What lines in the following entries hold the word "Under"? Copy each one.

----

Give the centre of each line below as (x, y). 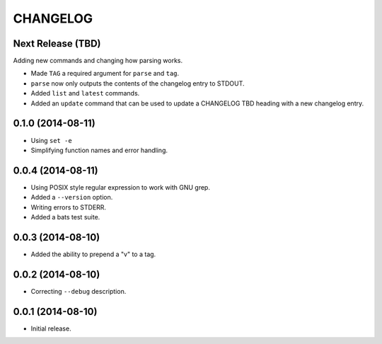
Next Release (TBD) (57, 44)
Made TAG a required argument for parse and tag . (105, 74)
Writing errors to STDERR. (68, 207)
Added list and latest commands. (85, 93)
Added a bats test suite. (65, 217)
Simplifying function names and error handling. (99, 150)
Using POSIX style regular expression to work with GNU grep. (120, 187)
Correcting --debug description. (79, 291)
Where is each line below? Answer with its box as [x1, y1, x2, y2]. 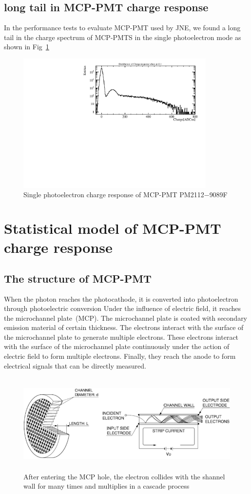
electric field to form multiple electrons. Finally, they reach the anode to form [4, 351, 236, 361]
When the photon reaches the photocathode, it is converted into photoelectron [4, 293, 238, 304]
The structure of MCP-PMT [4, 270, 152, 286]
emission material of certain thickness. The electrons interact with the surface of [4, 322, 244, 332]
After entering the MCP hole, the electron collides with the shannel [23, 471, 225, 481]
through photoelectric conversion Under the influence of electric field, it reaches [4, 303, 241, 313]
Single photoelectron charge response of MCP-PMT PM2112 [23, 189, 204, 200]
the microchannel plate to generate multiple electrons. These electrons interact [4, 331, 239, 342]
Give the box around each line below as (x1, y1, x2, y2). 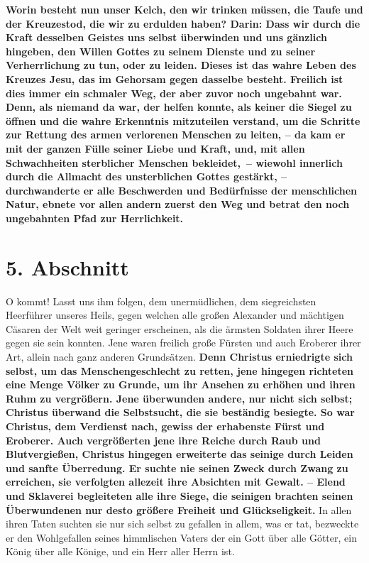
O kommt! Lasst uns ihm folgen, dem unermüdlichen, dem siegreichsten (6, 293, 316, 308)
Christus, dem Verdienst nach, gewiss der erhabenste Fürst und (6, 418, 325, 433)
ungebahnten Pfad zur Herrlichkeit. (6, 210, 184, 225)
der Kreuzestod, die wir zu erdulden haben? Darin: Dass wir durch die (6, 16, 360, 31)
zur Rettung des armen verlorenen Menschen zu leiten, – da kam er (6, 127, 346, 142)
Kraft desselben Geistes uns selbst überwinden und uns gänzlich (6, 30, 327, 45)
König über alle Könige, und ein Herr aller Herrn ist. (6, 544, 235, 559)
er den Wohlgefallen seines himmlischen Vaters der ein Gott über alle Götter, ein (6, 530, 357, 545)
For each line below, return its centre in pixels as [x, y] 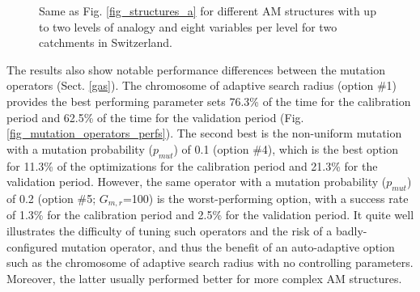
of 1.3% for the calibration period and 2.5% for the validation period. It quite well [210, 215]
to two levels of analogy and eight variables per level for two [188, 26]
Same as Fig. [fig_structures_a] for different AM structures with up [208, 11]
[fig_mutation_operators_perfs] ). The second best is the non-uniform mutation [204, 133]
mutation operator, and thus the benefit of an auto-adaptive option [228, 246]
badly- [351, 230]
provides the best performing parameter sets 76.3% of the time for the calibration [209, 101]
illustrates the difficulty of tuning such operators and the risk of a [170, 230]
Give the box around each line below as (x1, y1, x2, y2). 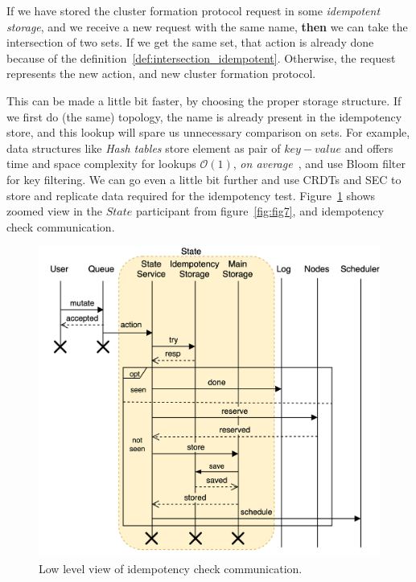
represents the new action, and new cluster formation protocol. (6, 65, 316, 82)
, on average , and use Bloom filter (233, 155, 406, 172)
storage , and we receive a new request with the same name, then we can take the (6, 18, 408, 35)
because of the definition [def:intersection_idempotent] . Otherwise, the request (6, 49, 396, 66)
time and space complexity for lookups (6, 155, 196, 172)
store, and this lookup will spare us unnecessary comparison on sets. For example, (6, 124, 410, 141)
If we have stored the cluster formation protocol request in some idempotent (6, 2, 381, 18)
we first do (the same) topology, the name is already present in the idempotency (6, 108, 402, 125)
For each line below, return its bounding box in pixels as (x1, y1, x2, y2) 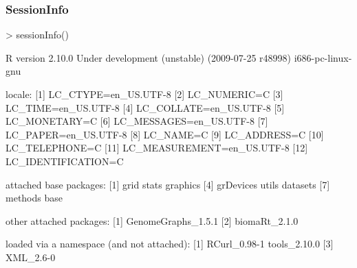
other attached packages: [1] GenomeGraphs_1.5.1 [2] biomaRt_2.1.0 (6, 213, 299, 228)
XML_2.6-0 (6, 249, 56, 264)
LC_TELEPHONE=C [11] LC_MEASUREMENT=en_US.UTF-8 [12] (6, 141, 308, 155)
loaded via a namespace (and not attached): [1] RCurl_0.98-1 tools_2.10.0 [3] (6, 236, 334, 251)
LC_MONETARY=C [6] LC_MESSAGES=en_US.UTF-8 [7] (6, 114, 268, 128)
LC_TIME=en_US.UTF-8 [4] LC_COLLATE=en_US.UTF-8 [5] (6, 100, 285, 114)
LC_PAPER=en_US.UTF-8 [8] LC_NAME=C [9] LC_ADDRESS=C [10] (6, 127, 324, 141)
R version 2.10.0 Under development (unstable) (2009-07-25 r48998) (6, 50, 292, 64)
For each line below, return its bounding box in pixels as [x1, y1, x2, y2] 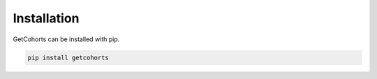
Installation [13, 10, 80, 26]
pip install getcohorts [27, 53, 110, 62]
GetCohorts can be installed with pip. [13, 35, 120, 43]
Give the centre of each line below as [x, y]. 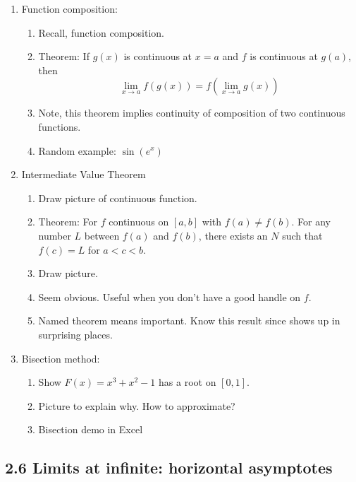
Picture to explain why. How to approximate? [137, 405]
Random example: [77, 150]
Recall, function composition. [101, 32]
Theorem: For [68, 222]
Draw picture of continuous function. [118, 198]
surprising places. [75, 334]
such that [302, 235]
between [102, 235]
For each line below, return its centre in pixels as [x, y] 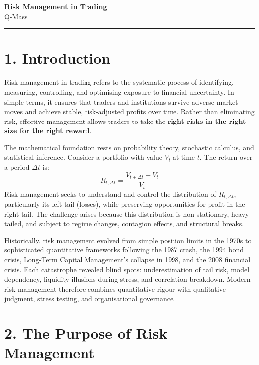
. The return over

----

▶ _Solved exercise_
through photoelectric conversion Under the influence of electric field, it reaches [4, 303, 241, 313]
R version 2.10.0 Under development (unstable) (2009-07-25 r48998) (6, 50, 292, 64)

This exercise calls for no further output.